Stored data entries
--- --- ---
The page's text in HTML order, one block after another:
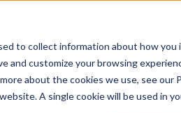
to collect information about how
and customize your browsing
about the cookies we use, see our
A single cookie will be used in
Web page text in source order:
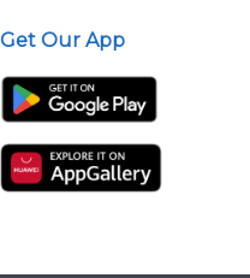
Get Our App
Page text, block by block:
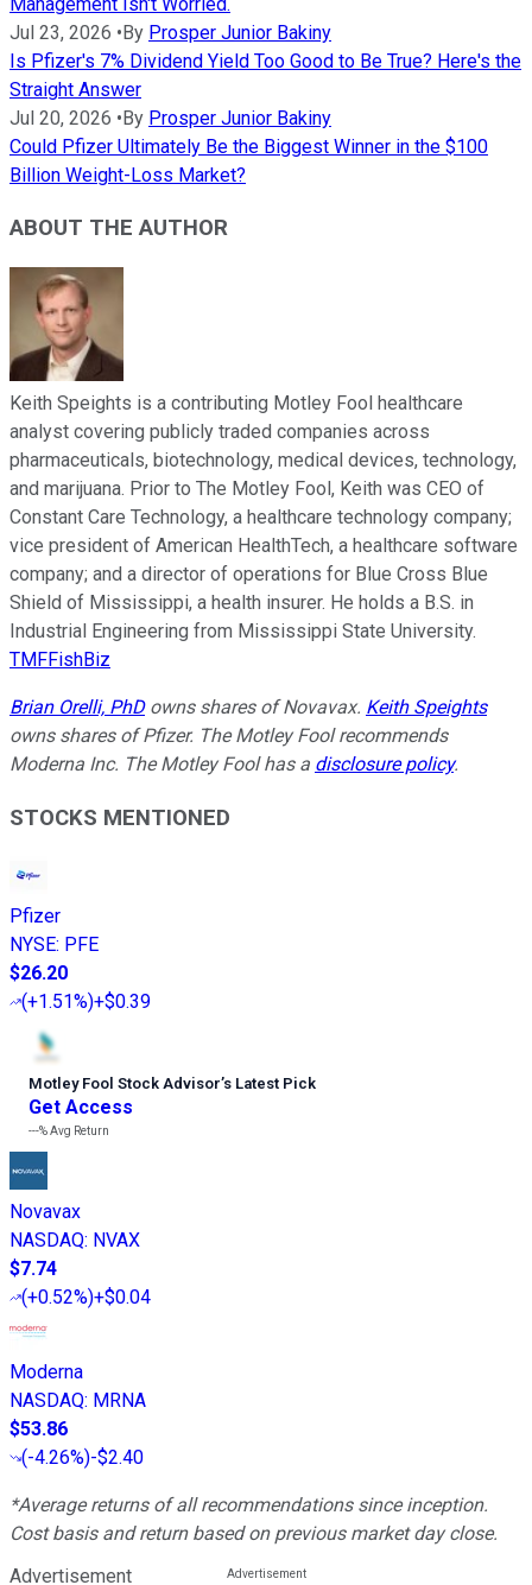
Jul 23, 2026 •By Prosper Junior Bakiny
Is Pfizer's 7% Dividend Yield Too Good to Be True? Here's the
Straight Answer
Jul 20, 2026 •By Prosper Junior Bakiny
Could Pfizer Ultimately Be the Biggest Winner in the $100
Billion Weight-Loss Market?
ABOUT THE AUTHOR
Keith Speights is a contributing Motley Fool healthcare
analyst covering publicly traded companies across
pharmaceuticals, biotechnology, medical devices, technology,
and marijuana. Prior to The Motley Fool, Keith was CEO of
Constant Care Technology, a healthcare technology company;
vice president of American HealthTech, a healthcare software
company; and a director of operations for Blue Cross Blue
Shield of Mississippi, a health insurer. He holds a B.S. in
Industrial Engineering from Mississippi State University.
TMFFishBiz
Brian Orelli, PhDowns shares of Novavax. Keith Speights
owns shares of Pfizer. The Motley Fool recommends
Moderna Inc. The Motley Fool has a disclosure policy.
STOCKS MENTIONED
Pfizer
NYSE: PFE
$26.20
(+1.51%)+$0.39
Motley Fool Stock Advisor’s Latest Pick
Get Access
---%Avg Return
Novavax
NASDAQ: NVAX
$7.74
(+0.52%)+$0.04
Moderna
NASDAQ: MRNA
$53.86
(-4.26%)-$2.40
*Average returns of all recommendations since inception.
Cost basis and return based on previous market day close.
Advertisement
--- --- ---
I would like the data above transcribed exactly, with its pictures left out.

The page's text in HTML order, one block after another:
to collect information about how
and customize your browsing
about the cookies we use, see our
A single cookie will be used in
Web page text in source order:
Get Our App
Page text, block by block:
Jul 23, 2026 •By Prosper Junior Bakiny
Is Pfizer's 7% Dividend Yield Too Good to Be True? Here's the
Straight Answer
Jul 20, 2026 •By Prosper Junior Bakiny
Could Pfizer Ultimately Be the Biggest Winner in the $100
Billion Weight-Loss Market?
ABOUT THE AUTHOR
Keith Speights is a contributing Motley Fool healthcare
analyst covering publicly traded companies across
pharmaceuticals, biotechnology, medical devices, technology,
and marijuana. Prior to The Motley Fool, Keith was CEO of
Constant Care Technology, a healthcare technology company;
vice president of American HealthTech, a healthcare software
company; and a director of operations for Blue Cross Blue
Shield of Mississippi, a health insurer. He holds a B.S. in
Industrial Engineering from Mississippi State University.
TMFFishBiz
Brian Orelli, PhDowns shares of Novavax. Keith Speights
owns shares of Pfizer. The Motley Fool recommends
Moderna Inc. The Motley Fool has a disclosure policy.
STOCKS MENTIONED
Pfizer
NYSE: PFE
$26.20
(+1.51%)+$0.39
Motley Fool Stock Advisor’s Latest Pick
Get Access
---%Avg Return
Novavax
NASDAQ: NVAX
$7.74
(+0.52%)+$0.04
Moderna
NASDAQ: MRNA
$53.86
(-4.26%)-$2.40
*Average returns of all recommendations since inception.
Cost basis and return based on previous market day close.
Advertisement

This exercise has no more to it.